Lexie whispered to Renee, “What’s going on?”
Renee brought his fingers to her lips, her eyes trained on the man and Sharmalee as they approached the corner around which the women hid. Before they got there, though, he threw his weight against Sharmalee, pushing her against the wall. The air escaped Sharmalee’s lungs with a muffled ‘ugh’ as he rammed his body onto hers. Sharmalee forced out a breathless “no.”
On the echo of that denial, Renee barreled out of the woods. She leapt, her airborne body traversing a distance of at least twenty feet, landing heavily his shoulders. The man’s bulk collapsed beneath Renee’s like an empty aluminum can. The rest of the Pack ran from behind the tavern and set upo
n the downed man. Blythe drew back her leg and kicked him across the jaw, unleashing a stream blood from his mouth and nose. He growled and gurgled, drunk on booze and pain. Sharmalee leapt from the wall and dug her foot into the small of his back, holding him to the ground. The women worked fast. Jenna threw a black hood over his head while Hazel knotted the rope around his wrists. He tried to wrestle against his attackers, but the combination of pummeling and the hood reduced his struggles to flailing.
Lexie ran to the Pack, but as she watched the girls beat the man bloody, she started to retreat. She stood in the yard, frozen in uncertainty. Her brain screamed, but her throat refused to follow suit. She was able only to watch the scene unfold as if in a dark dream.
Blythe pulled the man to his feet. Hazel tied a rope lead around his neck, and Blythe yanked him into the forest like a reluctant dog. The Pack walked through the woods, pulling the man behind them and kicking him in the stomach every time he stumbled to his knees. He coughed and cried but did not speak.
Lexie caught up with them, trailing Mitch.
“Mitch,” she pleaded in a whisper. “What are we doing?”

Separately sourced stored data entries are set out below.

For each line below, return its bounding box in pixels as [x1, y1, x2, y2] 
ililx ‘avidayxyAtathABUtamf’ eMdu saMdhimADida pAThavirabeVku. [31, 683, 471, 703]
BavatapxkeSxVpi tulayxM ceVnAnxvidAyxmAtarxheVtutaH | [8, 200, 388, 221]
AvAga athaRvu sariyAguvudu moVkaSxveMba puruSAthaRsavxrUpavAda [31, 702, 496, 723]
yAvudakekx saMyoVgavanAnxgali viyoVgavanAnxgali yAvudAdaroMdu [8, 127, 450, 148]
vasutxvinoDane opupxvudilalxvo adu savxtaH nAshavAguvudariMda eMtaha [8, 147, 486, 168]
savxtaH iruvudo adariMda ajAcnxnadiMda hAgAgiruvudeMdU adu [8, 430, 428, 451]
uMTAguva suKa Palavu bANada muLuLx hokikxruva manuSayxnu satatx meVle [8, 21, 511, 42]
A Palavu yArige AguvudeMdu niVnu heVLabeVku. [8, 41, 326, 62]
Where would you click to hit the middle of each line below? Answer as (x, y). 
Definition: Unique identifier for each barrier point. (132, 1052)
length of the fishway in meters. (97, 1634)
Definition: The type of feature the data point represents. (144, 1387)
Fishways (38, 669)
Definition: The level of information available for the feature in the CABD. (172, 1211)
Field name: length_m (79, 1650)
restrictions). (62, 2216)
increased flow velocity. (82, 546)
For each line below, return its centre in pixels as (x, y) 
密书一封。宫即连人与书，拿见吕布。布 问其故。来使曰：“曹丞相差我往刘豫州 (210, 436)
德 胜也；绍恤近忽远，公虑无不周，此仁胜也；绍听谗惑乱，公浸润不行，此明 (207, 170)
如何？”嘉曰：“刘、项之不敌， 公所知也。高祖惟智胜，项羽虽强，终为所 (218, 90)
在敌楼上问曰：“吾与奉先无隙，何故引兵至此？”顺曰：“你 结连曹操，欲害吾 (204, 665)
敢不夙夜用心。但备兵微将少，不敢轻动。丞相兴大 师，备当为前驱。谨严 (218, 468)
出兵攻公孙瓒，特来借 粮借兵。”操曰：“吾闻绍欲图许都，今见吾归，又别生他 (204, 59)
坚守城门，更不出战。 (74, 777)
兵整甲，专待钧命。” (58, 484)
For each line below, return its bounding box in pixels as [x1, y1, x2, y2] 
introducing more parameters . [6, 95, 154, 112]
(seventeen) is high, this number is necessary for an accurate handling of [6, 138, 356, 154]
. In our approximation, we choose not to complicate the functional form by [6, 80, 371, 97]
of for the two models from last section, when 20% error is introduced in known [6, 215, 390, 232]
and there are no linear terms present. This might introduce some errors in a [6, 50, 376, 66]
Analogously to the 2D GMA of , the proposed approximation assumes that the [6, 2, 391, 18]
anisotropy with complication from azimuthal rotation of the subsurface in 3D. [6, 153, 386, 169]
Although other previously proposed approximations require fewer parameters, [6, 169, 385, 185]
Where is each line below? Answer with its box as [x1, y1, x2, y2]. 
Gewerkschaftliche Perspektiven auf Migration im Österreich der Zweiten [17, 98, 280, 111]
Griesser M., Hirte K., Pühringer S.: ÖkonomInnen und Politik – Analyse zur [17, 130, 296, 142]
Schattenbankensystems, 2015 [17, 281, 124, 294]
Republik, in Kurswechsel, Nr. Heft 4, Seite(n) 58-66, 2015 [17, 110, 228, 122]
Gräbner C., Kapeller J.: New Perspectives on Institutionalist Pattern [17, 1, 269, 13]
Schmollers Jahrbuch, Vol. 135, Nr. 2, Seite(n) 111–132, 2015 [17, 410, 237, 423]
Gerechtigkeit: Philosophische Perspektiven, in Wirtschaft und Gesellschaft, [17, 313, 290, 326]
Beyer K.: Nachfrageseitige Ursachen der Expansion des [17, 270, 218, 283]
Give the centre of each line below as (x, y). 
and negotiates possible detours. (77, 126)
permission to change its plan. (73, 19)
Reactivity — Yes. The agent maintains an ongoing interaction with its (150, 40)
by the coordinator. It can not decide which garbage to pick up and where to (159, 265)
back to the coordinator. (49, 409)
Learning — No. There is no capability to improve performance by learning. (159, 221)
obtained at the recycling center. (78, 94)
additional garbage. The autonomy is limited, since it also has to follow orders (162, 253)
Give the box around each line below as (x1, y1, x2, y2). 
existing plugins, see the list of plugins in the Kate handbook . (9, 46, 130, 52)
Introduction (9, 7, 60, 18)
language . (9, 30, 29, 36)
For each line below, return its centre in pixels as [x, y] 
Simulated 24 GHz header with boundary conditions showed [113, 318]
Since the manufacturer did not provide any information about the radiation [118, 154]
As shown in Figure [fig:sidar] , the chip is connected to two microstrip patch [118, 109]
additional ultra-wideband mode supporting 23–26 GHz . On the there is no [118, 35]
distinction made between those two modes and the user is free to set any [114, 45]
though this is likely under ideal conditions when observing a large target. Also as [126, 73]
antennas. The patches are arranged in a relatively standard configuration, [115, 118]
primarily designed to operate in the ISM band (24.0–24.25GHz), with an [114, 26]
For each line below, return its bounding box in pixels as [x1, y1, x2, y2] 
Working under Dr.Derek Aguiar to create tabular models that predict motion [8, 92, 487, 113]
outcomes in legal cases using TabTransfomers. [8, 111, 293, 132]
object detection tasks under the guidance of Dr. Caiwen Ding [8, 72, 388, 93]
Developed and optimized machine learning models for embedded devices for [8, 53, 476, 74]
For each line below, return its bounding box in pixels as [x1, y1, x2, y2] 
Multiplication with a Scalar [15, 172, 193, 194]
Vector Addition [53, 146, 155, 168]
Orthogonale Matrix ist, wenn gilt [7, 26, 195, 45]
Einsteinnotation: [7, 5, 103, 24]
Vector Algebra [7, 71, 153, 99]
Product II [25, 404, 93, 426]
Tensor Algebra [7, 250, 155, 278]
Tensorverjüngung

“Shh,” Mitch whispered back. “He can hear everything.”
“But--”
Mitch just shook his head. “Trust us.”
The Pack stopped in the desolate north woods, not far from the Den’s backyard. The gibbous moon shone grey light on forest floor, casting long shadows against a cave, upon which stood a rusty iron door. Corwin opened the door, which protested with an ear-searing creak. Blythe pushed the bound man inside. The cave stank of urine, sweat, and blood. Lexie gagged as the odor hit her. The women filed in and Hazel lit a lantern. Blythe kicked the man in the stomach and he fell to his knees. The hood over his face puckered as his sucked in breath. He coughed and sputtered, gasping at the word “Please.”
Lexie stood with her back pressed against the steel door, her knife’s sheathe digging into her hipbone. She wiped her sweaty hands on her jeans, watching the women’s faces.